You need a 6.2 or 6.3 (this one came with the 622) UHF Pro remote to control TV1 via UHF. If it is in single mode, you can do this now since TV1 and TV2 display the same thing. You will need a 2nd UHF Pro to (conveniently) operate both TV1 and TV2 via UHF. Advanced Search for "TV1 UHF" in 622 Support or 942 Support should yield a more detailed answer, but if you remove the 6.3 remote's battery cover, push down to remove the "2" blue key, you will see a 4 position switch. Use something like a toothpick to slide the switch to the far right and then back one click (#3 of 4 positions if you will). Get TV1 to the System Info screen and hit Record on the 6.3 remote and TV1 will change the display from IR to IR / UHF and get the address you have selected in the 6.3 Sat position. Hit Record on the 5.3 and it changes back to IR only and the 5.2's Sat address. It won't let you use the same address for TV1 and TV2.

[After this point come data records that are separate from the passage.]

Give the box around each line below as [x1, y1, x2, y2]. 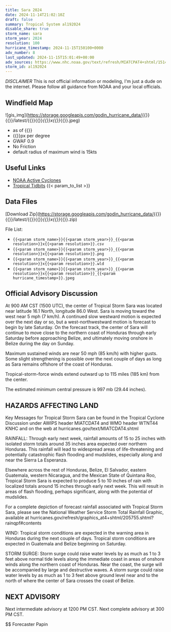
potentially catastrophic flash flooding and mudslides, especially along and [5, 452, 162, 458]
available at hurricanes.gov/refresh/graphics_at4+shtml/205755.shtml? [5, 515, 154, 521]
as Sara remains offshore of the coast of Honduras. [5, 361, 113, 367]
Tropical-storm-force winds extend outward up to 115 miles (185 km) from [5, 371, 159, 377]
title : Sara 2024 [5, 7, 42, 13]
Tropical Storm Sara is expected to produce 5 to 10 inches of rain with [5, 478, 152, 484]
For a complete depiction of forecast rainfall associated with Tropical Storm [5, 504, 163, 510]
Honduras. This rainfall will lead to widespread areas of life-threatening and [5, 446, 164, 452]
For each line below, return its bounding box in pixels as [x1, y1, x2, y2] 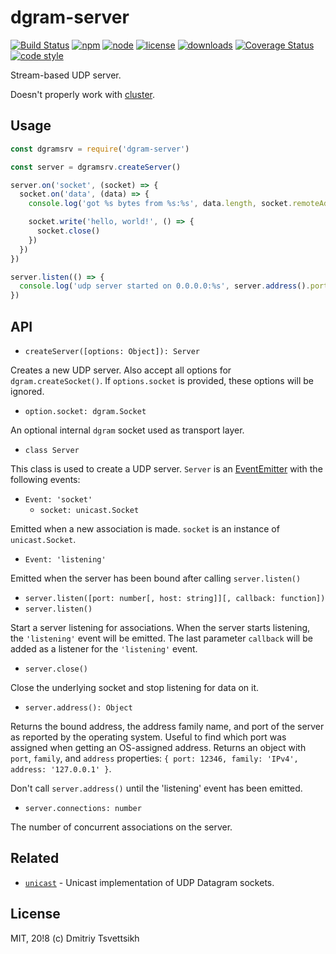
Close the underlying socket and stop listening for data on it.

TV1 has to be a 6.2 or 6.3 UHF Pro but TV2 can be controlled via UHF by those or 6.0 or 8.0 UHF Pro remotes. The downside would be needing to get another remote.


----------



## gilunionhall (May 8, 2006)

Calvin Carrigan said:


> How do I set up TV1 to use a uhf remote? The manual is not very friendly. What are the drawbacks of doing this? My wife wants the 622 in a cabinet...:nono:


hello calvin -

i am going to have to re-read CABill post again.

but i can tell you what i have already done - there is an IR to UHF kit that Dish sells (or it is on ebay as well - and actually it was cheaper from Dish) that will allow you to use the UHF remote that comes with the kit and use it all over the house to control tv1.

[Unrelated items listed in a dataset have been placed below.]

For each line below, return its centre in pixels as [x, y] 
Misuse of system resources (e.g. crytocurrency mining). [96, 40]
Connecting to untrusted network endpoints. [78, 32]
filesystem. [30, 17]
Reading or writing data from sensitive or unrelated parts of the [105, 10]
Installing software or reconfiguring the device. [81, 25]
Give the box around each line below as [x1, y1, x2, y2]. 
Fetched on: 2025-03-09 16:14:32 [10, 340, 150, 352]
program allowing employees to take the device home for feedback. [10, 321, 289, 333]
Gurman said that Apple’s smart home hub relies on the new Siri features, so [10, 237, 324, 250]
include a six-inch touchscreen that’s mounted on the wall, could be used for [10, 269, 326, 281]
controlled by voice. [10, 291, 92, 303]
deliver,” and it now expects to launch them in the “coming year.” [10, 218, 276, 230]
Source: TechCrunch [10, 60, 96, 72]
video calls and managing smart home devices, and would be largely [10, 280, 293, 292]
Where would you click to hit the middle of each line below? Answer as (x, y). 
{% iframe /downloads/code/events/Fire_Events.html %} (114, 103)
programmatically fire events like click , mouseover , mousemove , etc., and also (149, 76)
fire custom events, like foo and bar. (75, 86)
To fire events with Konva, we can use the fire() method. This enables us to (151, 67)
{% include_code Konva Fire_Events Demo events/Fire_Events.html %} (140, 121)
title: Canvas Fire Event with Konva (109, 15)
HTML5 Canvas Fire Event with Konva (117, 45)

our 622 is in a closet and we use a wired repeater/emmiter (not sure of the technical name, but could get you the manufacturer, #"s if you are interested) to control the 622 and all the other electronics for our system.

gil


----------



## Calvin Carrigan (Dec 5, 2006)

I found the IR-UHF kit is 40 bucks while a new remote is 20 bucks. Can't the UHF be used all over the house anyway?


----------



## gilunionhall (May 8, 2006)

Calvin Carrigan said:


> I found the IR-UHF kit is 40 bucks while a new remote is 20 bucks. Can't the UHF be used all over the house anyway?


hello calvin -

the remote for for tv1 is IR and only works in a "line of sight" fashion.

the remote for tv2 is UHF and works anywhere in the house, i have even tried it outside the house from an area about 150 away.

i needed the IR/UHF kit because i wanted to be able to get tv1 signals and control the tv1 tuner/dvr throughout the house .

if your only concern was having the 622 in a cabinet, you can use a IR set-up consisiting of an IR repeater, IR connecting block, and an infrared flasher. (check out homecontrols.com)

if you can change the dish remotes from IR to UHF, that would work for your 622, BUT if you have other home theather equipment in the cabinet, the IR repeater system can control all that hidden equipment as well.

gil


----------



## CABill (Mar 20, 2005)

The "IR to UHF kit" uses a special UHF Pro remote that sends DISH IR signals that can be used by any DISH receiver (excludes old Dish Player 7x00). The 622 TV1 works via IR by default and the supplied 5.3 remote is IR only, but TV1 can also be controlled by UHF Pro directly, without the kit. The kit is much more useful for a receiver that can't be controlled via UHF. The Kit works just fine (as you know) for a 622 but all you need for TV1 is a UHF Pro remote (version 6.2 or 6.3) to be able to control it with either IR or UHF Pro. The 6.2 and 6.3 remotes also have another "B" range that can be used to control either TV1 or TV2 from much farther away.


----------



## Calvin Carrigan (Dec 5, 2006)

CABill said:


> The "IR to UHF kit" uses a special UHF Pro remote that sends DISH IR signals that can be used by any DISH receiver (excludes old Dish Player 7x00). The 622 TV1 works via IR by default and the supplied 5.3 remote is IR only, but TV1 can also be controlled by UHF Pro directly, without the kit. The kit is much more useful for a receiver that can't be controlled via UHF. The Kit works just fine (as you know) for a 622 but all you need for TV1 is a UHF Pro remote (version 6.2 or 6.3) to be able to control it with either IR or UHF Pro. The 6.2 and 6.3 remotes also have another "B" range that can be used to control either TV1 or TV2 from much farther away.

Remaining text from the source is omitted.